In a lengthy and detailed judgment, the English Court of Appeal has ruled that a £5 billion lawsuit brought by 202,600 Brazilian claimants against Anglo-Australian mining giant BHP can go ahead to trial. While not a decision on the merits of the claims advanced by the mix of individuals, institutions and businesses affected by the 2015 collapse of Fundão tailings dam near Mariana, Brazil, this judgment brings to an end years of legal wrangling over whether BHP could or should be pursued in the English courts.
The lawsuit, one of the largest cases by value to have reached the English courts, centres on the 2015 collapse of the BHP/Vale (via joint venture Samarco Mineração) owned Fundão Dam, which released around 40 million cubic metres of mine tailings from iron ore mining at the Fundão mine.
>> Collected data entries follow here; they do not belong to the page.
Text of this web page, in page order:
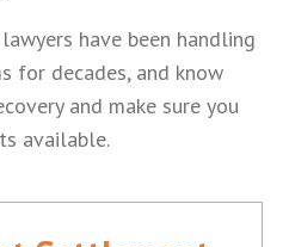
have been handling
for decades, and know
and make sure you
available.
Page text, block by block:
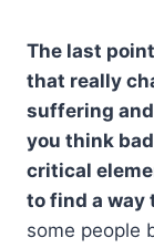
The last
that really
suffering
you think
critical
to find a way
some people
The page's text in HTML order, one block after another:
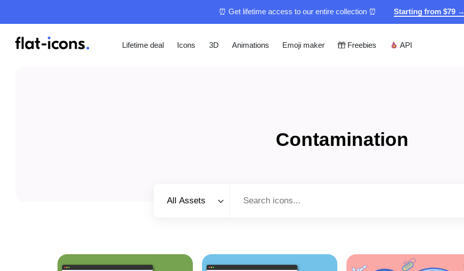
⏰ Get lifetime access to our entire collection ⏰ Starting from $79 →
Lifetime deal Icons 3D Animations Emoji maker Freebies API
Contamination
All Assets

The initial collapse and resulting flood killed 19 people in the immediate aftermath, but it also caused widespread and devastating environmental and economic damage to the entire River Doce system, extending from the mine to the sea c.400 miles away.
Whilst this is not a judgment on the merits of the case advanced against BHP, this is an interesting and important decision, showing an English court to be willing to allow large scale collective or class action litigation relating to overseas environmental events to proceed against the entities at the head of the company group that controlled the area where the events occurred. The claim was brought inter alia on the basis that under Brazilian law oversees-registered entities can be liable for environmental damage as an ‘indirect’ polluter.
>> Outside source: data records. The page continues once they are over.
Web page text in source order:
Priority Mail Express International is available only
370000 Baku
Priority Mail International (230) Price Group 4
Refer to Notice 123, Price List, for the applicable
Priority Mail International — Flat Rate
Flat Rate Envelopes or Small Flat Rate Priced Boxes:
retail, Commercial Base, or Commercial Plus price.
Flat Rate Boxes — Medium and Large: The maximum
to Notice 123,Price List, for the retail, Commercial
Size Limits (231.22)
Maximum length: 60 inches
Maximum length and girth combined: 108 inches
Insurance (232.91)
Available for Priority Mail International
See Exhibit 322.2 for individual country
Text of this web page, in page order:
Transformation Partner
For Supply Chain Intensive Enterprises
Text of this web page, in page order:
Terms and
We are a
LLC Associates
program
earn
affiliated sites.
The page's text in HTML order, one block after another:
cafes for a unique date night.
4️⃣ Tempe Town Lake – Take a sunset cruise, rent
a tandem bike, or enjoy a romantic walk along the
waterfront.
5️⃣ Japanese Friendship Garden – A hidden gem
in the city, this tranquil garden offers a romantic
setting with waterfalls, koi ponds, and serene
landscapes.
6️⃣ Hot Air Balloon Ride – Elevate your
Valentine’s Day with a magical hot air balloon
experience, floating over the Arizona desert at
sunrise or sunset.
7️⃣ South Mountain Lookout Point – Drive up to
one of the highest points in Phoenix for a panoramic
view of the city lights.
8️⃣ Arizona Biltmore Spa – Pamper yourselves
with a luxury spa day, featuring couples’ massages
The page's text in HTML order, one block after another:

BHP attempted to argue (and were successful at first instance – with Turner J calling the claims “a clear abuse of process”) that the English courts are not the appropriate jurisdiction to hear the case, which instead should be heard in Brazil, where there is already a compensation claim scheme set up.
However, the claimants contended that this scheme was, in effect, inadequate and the potential ability for some of the claimants to receive compensation under this scheme should not be a bar to the collective claim against the group companies being pursued in the English courts. They argued that, “the vast majority of claimants who have recovered damages have only received very modest sums in respect of moral damages for interruption to their water supply”, and that credit would be given for those sums.
The Court agreed that this scheme was inadequate and, while they, “recognise[d] fully the efforts being made in the Brazilian courts to resolve the question of compensation for those who have suffered as a result of the catastrophe [… their] conclusion is simply that the remedies available in Brazil are not so obviously adequate that it can be said to be pointless and wasteful to pursue proceedings in this country”.
Environmental litigants will take note. This judgment seemingly opens the door to future arguments around the adequacy of resolution in other jurisdictions of matters that are being pursued in the English Courts.
What is also particularly noteworthy is that application for permission for the claimants to appeal was refused both by the judge at first instance and by Lord Justice Coulson on the papers before it was finally granted by the Court of Appeal in 2021. It seems sometimes determination does pay off.
In a post-judgment press release BHP stated that they were considering whether to appeal this judgment to the Supreme Court. Any such appeal would certainly be one to watch.
Our conclusion is simply that the remedies available in Brazil are not so obviously adequate that it can be said to be pointless and wasteful to pursue proceedings in this country.